WHAT THIS TASK INVOLVES: Every line from the opening of the records to the line with "HBCU All-Star alums" should be restated exactly, with both ends included and the pictures left out.

[Dataset excerpts]
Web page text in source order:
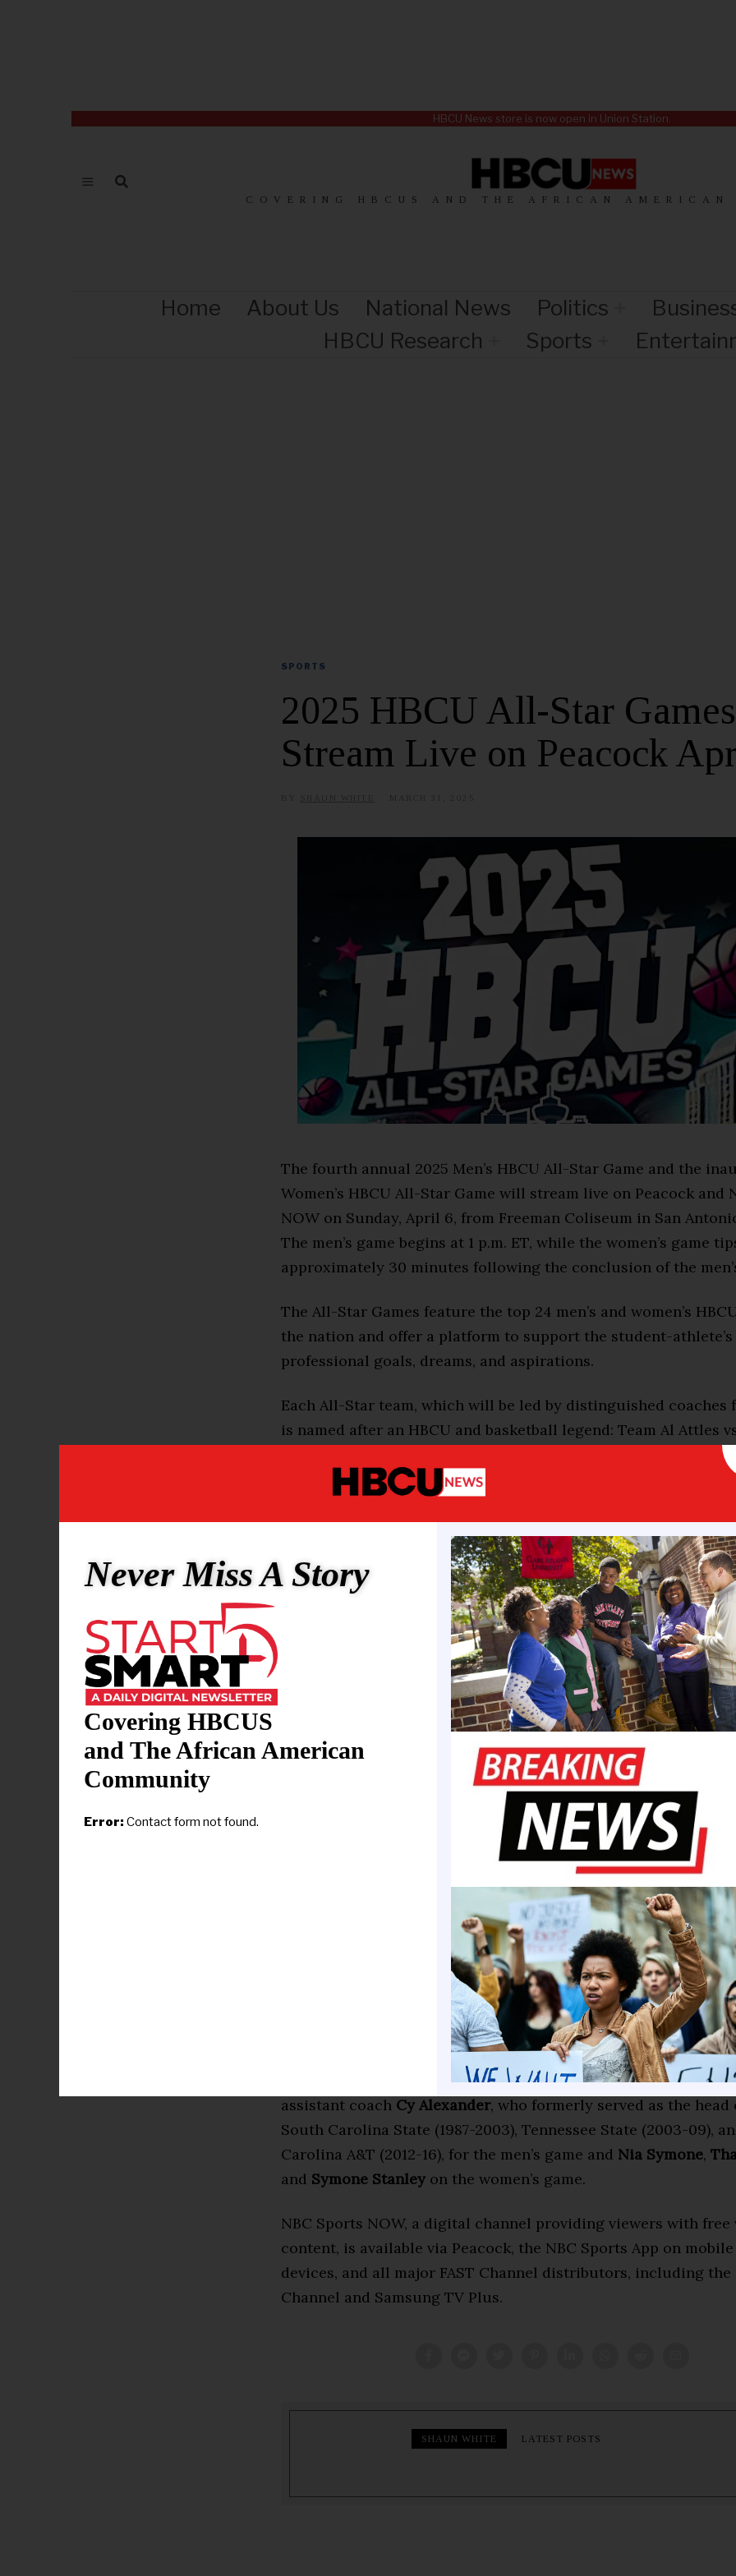
HBCU News store is now open in Union Station.
COVERING HBCUS AND THE AFRICAN AMERICAN
Home About Us National News Politics
HBCU Research
Sports
SPORTS
2025 HBCU All-Star
Stream Live on Peacock
,
The fourth annual 2025 Men’s HBCU All-Star Game and the
Women’s HBCU All-Star Game will stream live on Peacock and
NOW on Sunday, April 6, from Freeman Coliseum in San
The men’s game begins at 1 p.m. ET, while the women’s game
approximately 30 minutes following the conclusion of the
The All-Star Games feature the top 24 men’s and women’s
the nation and offer a platform to support the student-athlete’s
professional goals, dreams, and aspirations.
Each All-Star team, which will be led by distinguished coaches
is named after an HBCU and basketball legend: Team Al Attles
Love (men’s) and Team Yolanda Laney vs. Team Patricia
On the men’s side, the game is expected to feature Alabama
Madlock, SWAC Tournament champion and the Carlos Rogers
Stars NCAA Division I National Player of the Year who scored
the Eagles’ NCAA Men’s Tournament first round loss to No. 1
as MEAC Tournament Champion Norfolk State’sChristian Ings,
16 points in the Trojans’ NCAA Men’s Tournament first round
Florida. Fayetteville State University’sTairell Fletcher, the Earl
All-Stars Division II National Player of the Year, will represent
regular season champions. The women’s game is set to feature
best players representing the MEAC, SWAC, CIAA, and SIAC
Champions, as well as the Jackie Givens HBCU All-Stars
National Player of the YearTaliah Wesleyof Allen University.
The Men’s All-Star game, which is in its fourth year, has
HBCU All-Star alums including current G-League players
Nicholson (Texas Southern University) of the South Bay
Cooke (Winston Salem State University) of the Oklahoma City
Christian Brown (Tennessee State University) of the Sioux
and Asanti Price (Benedict College) with the Texas Legends, as
Prince Moss (Grambling State University) who plays for the
Globetrotters. Over 50% of former HBCU All-Star participants
professionally internationally.
Calling the games live on Peacock and NBC Sports NOW from
Coliseum are two-time Emmy Award winnerBrian Custerand
assistant coach Cy Alexander, who formerly served as the head
South Carolina State (1987-2003), Tennessee State (2003-09),
Carolina A&T (2012-16), for the men’s game and Nia Symone,
and Symone Stanley on the women’s game.
NBC Sports NOW, a digital channel providing viewers with free
content, is available via Peacock, the NBC Sports App on
devices, and all major FAST Channel distributors, including the
Channel and Samsung TV Plus.
SHAUN WHITE LATEST POSTS
Never Miss A Story
Covering HBCUS
and The African American
Community
Error: Contact form not found.

WRITTEN RESPONSE:
Web page text in source order:
HBCU News store is now open in Union Station.
COVERING HBCUS AND THE AFRICAN AMERICAN
Home About Us National News Politics
HBCU Research
Sports
SPORTS
2025 HBCU All-Star
Stream Live on Peacock
,
The fourth annual 2025 Men’s HBCU All-Star Game and the
Women’s HBCU All-Star Game will stream live on Peacock and
NOW on Sunday, April 6, from Freeman Coliseum in San
The men’s game begins at 1 p.m. ET, while the women’s game
approximately 30 minutes following the conclusion of the
The All-Star Games feature the top 24 men’s and women’s
the nation and offer a platform to support the student-athlete’s
professional goals, dreams, and aspirations.
Each All-Star team, which will be led by distinguished coaches
is named after an HBCU and basketball legend: Team Al Attles
Love (men’s) and Team Yolanda Laney vs. Team Patricia
On the men’s side, the game is expected to feature Alabama
Madlock, SWAC Tournament champion and the Carlos Rogers
Stars NCAA Division I National Player of the Year who scored
the Eagles’ NCAA Men’s Tournament first round loss to No. 1
as MEAC Tournament Champion Norfolk State’sChristian Ings,
16 points in the Trojans’ NCAA Men’s Tournament first round
Florida. Fayetteville State University’sTairell Fletcher, the Earl
All-Stars Division II National Player of the Year, will represent
regular season champions. The women’s game is set to feature
best players representing the MEAC, SWAC, CIAA, and SIAC
Champions, as well as the Jackie Givens HBCU All-Stars
National Player of the YearTaliah Wesleyof Allen University.
The Men’s All-Star game, which is in its fourth year, has
HBCU All-Star alums including current G-League players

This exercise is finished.